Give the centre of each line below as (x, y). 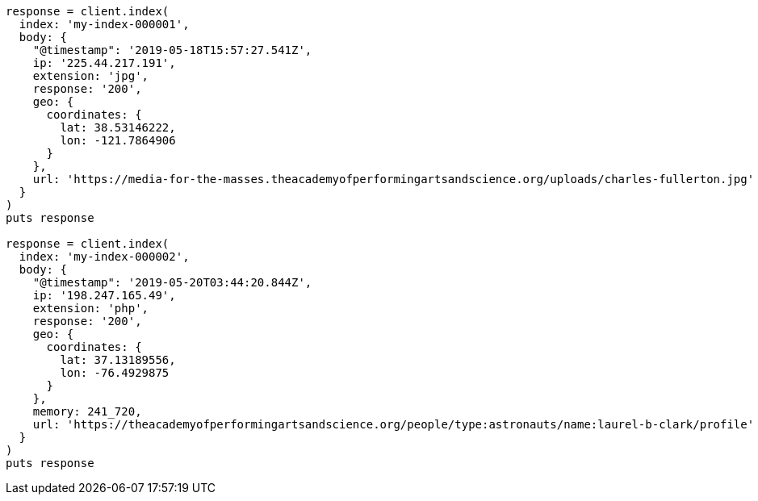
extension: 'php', (91, 308)
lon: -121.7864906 (118, 140)
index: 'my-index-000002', (104, 257)
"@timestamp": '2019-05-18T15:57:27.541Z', (172, 50)
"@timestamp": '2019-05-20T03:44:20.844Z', (172, 282)
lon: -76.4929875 (115, 373)
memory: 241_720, (87, 411)
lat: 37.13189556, (118, 360)
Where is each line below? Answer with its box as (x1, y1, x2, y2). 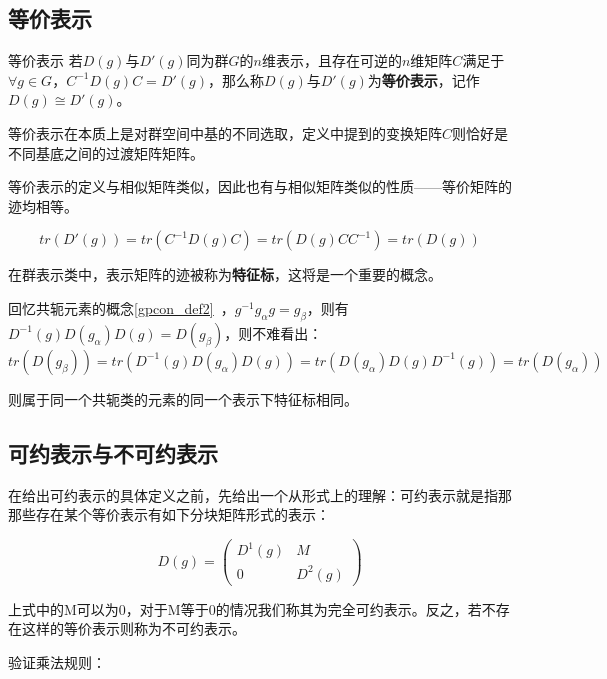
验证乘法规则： (8, 652, 106, 673)
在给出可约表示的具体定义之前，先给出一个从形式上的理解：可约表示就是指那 (8, 484, 512, 505)
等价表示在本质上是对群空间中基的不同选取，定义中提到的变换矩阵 (8, 122, 442, 143)
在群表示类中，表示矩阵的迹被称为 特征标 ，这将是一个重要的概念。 (8, 264, 442, 285)
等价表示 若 (8, 50, 83, 71)
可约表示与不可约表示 (8, 437, 218, 468)
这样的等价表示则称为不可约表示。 (21, 618, 246, 639)
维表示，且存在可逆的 (261, 50, 402, 71)
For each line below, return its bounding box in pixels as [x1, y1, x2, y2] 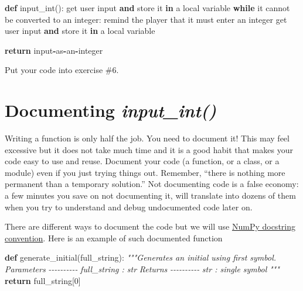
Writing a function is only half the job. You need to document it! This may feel [5, 132, 290, 144]
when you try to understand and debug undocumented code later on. [5, 200, 253, 213]
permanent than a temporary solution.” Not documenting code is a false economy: [5, 178, 299, 190]
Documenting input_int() [5, 98, 217, 123]
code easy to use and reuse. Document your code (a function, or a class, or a [5, 155, 280, 167]
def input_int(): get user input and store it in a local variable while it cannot [5, 2, 290, 13]
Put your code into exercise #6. [5, 64, 119, 76]
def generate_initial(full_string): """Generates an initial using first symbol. [5, 251, 277, 264]
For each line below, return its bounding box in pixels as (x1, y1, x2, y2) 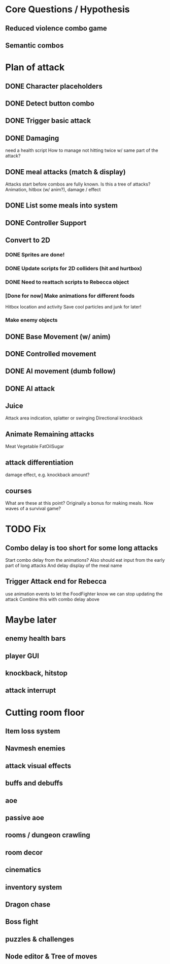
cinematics (5, 866, 42, 874)
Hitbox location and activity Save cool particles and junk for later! (5, 304, 142, 310)
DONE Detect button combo (5, 99, 95, 108)
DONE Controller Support (5, 218, 87, 227)
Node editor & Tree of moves (5, 952, 97, 961)
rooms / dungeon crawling (5, 831, 90, 840)
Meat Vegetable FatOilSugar (5, 444, 64, 450)
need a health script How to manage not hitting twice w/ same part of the (5, 147, 158, 153)
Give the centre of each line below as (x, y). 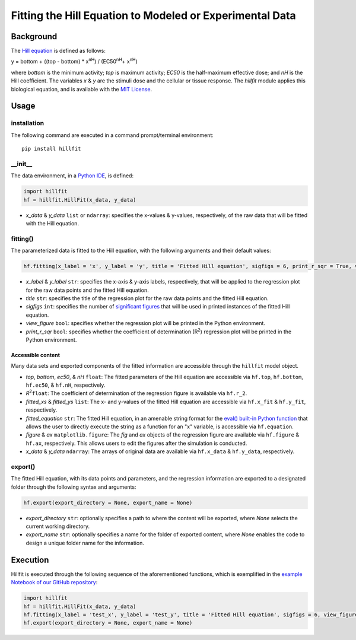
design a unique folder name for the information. (85, 543)
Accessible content (36, 355)
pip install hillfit (51, 149)
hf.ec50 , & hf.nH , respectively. (66, 385)
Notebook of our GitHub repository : (54, 582)
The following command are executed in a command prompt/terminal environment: (112, 135)
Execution (30, 560)
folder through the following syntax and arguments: (74, 487)
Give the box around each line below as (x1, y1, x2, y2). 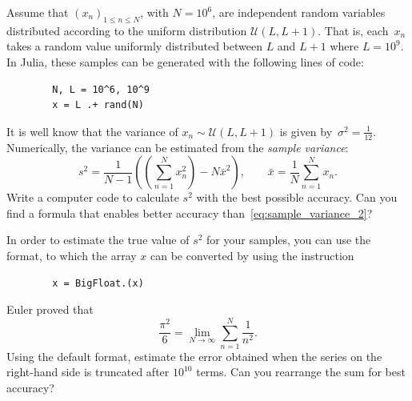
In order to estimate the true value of (6, 231, 190, 248)
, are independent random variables (212, 4, 386, 20)
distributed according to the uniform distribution (6, 22, 247, 38)
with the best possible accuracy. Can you (196, 189, 398, 206)
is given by (279, 122, 333, 139)
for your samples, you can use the (206, 231, 371, 248)
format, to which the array (6, 247, 137, 263)
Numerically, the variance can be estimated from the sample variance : (6, 138, 349, 155)
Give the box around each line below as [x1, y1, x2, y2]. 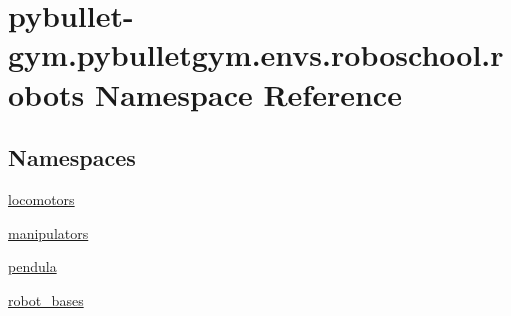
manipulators [8, 222, 89, 243]
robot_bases [8, 289, 84, 310]
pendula [8, 256, 57, 277]
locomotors [8, 188, 75, 209]
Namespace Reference [94, 73, 402, 114]
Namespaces [8, 142, 136, 173]
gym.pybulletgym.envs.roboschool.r [8, 34, 504, 75]
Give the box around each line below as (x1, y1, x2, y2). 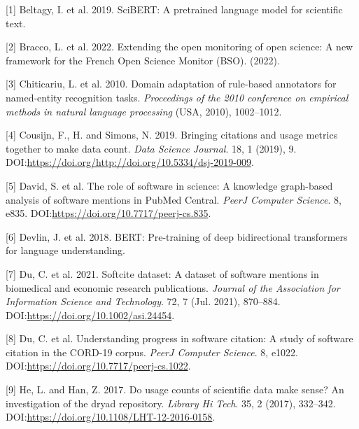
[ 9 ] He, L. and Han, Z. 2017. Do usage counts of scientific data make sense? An (6, 382, 344, 397)
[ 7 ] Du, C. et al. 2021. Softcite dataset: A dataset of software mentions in (6, 266, 319, 281)
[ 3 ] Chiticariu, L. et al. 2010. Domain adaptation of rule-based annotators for (6, 76, 337, 91)
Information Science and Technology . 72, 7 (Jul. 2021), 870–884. (6, 294, 281, 309)
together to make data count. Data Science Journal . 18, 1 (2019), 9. (6, 141, 297, 155)
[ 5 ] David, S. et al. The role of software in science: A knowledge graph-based (6, 178, 333, 192)
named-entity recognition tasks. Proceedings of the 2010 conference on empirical (6, 90, 349, 104)
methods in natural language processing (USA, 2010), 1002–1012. (6, 104, 282, 118)
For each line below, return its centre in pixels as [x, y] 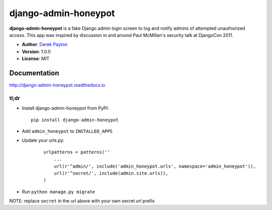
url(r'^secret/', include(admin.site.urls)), [111, 173]
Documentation [34, 73]
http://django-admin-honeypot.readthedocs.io [57, 85]
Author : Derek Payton [45, 44]
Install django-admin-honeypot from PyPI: [65, 108]
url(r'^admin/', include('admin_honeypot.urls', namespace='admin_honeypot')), [155, 166]
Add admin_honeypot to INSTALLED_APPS [67, 131]
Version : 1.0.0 [36, 51]
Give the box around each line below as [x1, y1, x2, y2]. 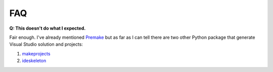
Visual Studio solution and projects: [9, 41, 83, 47]
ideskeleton [22, 58, 47, 64]
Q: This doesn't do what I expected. [9, 25, 86, 31]
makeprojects [22, 50, 51, 56]
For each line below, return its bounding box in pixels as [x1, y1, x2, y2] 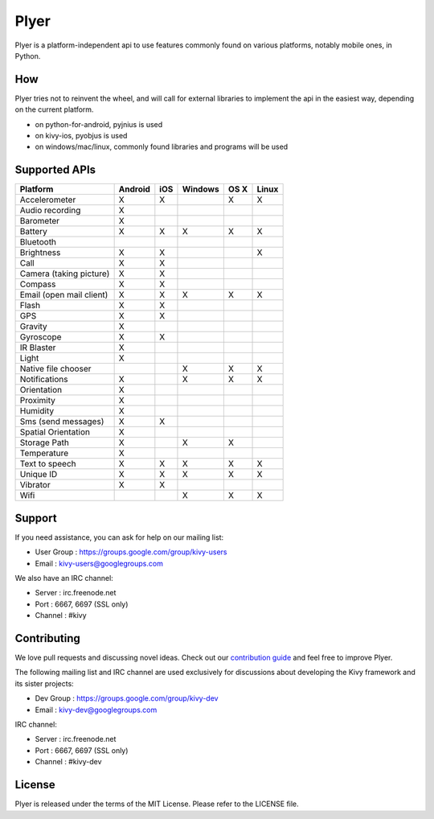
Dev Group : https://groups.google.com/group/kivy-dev [35, 693, 219, 703]
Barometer [19, 216, 60, 227]
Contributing [14, 632, 80, 645]
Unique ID [19, 469, 58, 480]
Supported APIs [14, 163, 96, 177]
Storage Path [19, 437, 70, 448]
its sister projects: [14, 678, 74, 688]
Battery [19, 226, 48, 237]
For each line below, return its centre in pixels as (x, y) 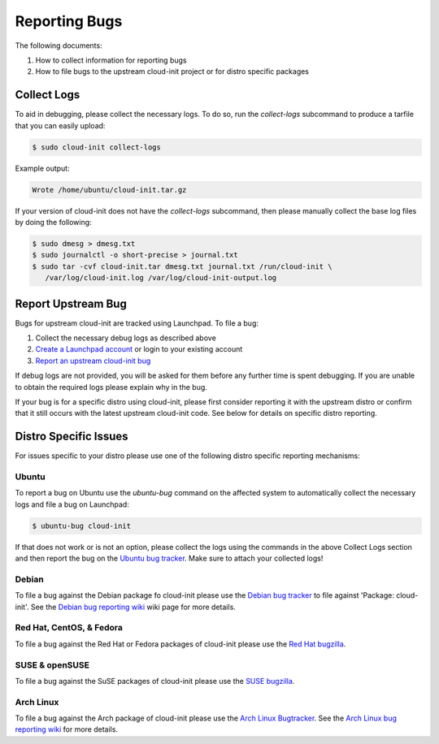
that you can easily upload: (60, 125)
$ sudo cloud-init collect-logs (97, 147)
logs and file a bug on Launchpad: (72, 504)
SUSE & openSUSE (52, 664)
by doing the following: (54, 222)
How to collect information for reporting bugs (111, 60)
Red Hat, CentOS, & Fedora (69, 628)
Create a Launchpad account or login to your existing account (139, 349)
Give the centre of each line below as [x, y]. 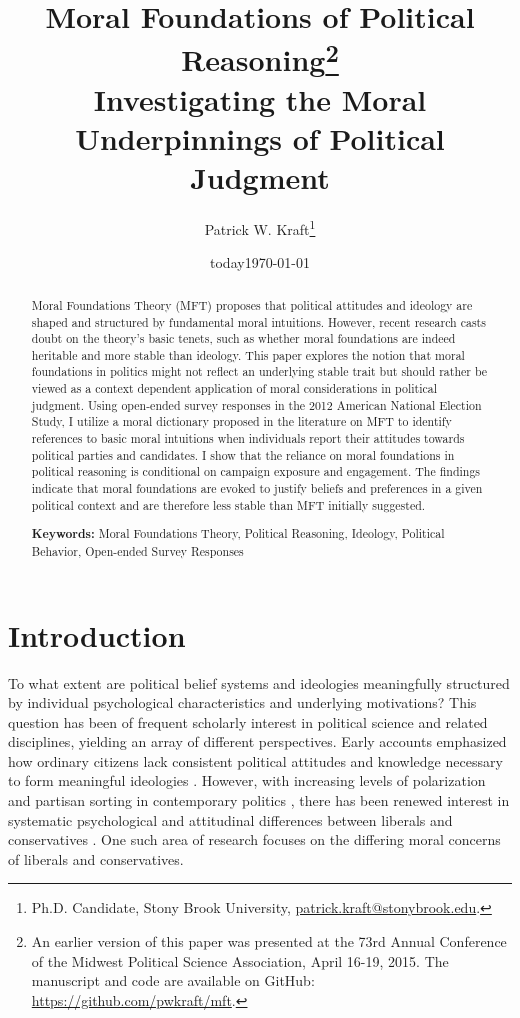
----
- **Your objective**
In the answer, set down only the lines from the opening line of the listing through the line that holds "permanent than a", exactly as they appear, minus the pictures.

- **Answer box**
Give the centre of each line below as (x, y). 
extension: 'php', (91, 308)
lon: -121.7864906 (118, 140)
index: 'my-index-000002', (104, 257)
"@timestamp": '2019-05-18T15:57:27.541Z', (172, 50)
"@timestamp": '2019-05-20T03:44:20.844Z', (172, 282)
lon: -76.4929875 (115, 373)
memory: 241_720, (87, 411)
lat: 37.13189556, (118, 360)
Where is each line below? Answer with its box as (x1, y1, x2, y2). 
验证乘法规则： (8, 652, 106, 673)
在给出可约表示的具体定义之前，先给出一个从形式上的理解：可约表示就是指那 (8, 484, 512, 505)
等价表示在本质上是对群空间中基的不同选取，定义中提到的变换矩阵 (8, 122, 442, 143)
在群表示类中，表示矩阵的迹被称为 特征标 ，这将是一个重要的概念。 (8, 264, 442, 285)
等价表示 若 (8, 50, 83, 71)
可约表示与不可约表示 (8, 437, 218, 468)
这样的等价表示则称为不可约表示。 (21, 618, 246, 639)
维表示，且存在可逆的 (261, 50, 402, 71)
For each line below, return its bounding box in pixels as [x1, y1, x2, y2] 
Writing a function is only half the job. You need to document it! This may feel [5, 132, 290, 144]
when you try to understand and debug undocumented code later on. [5, 200, 253, 213]
permanent than a temporary solution.” Not documenting code is a false economy: [5, 178, 299, 190]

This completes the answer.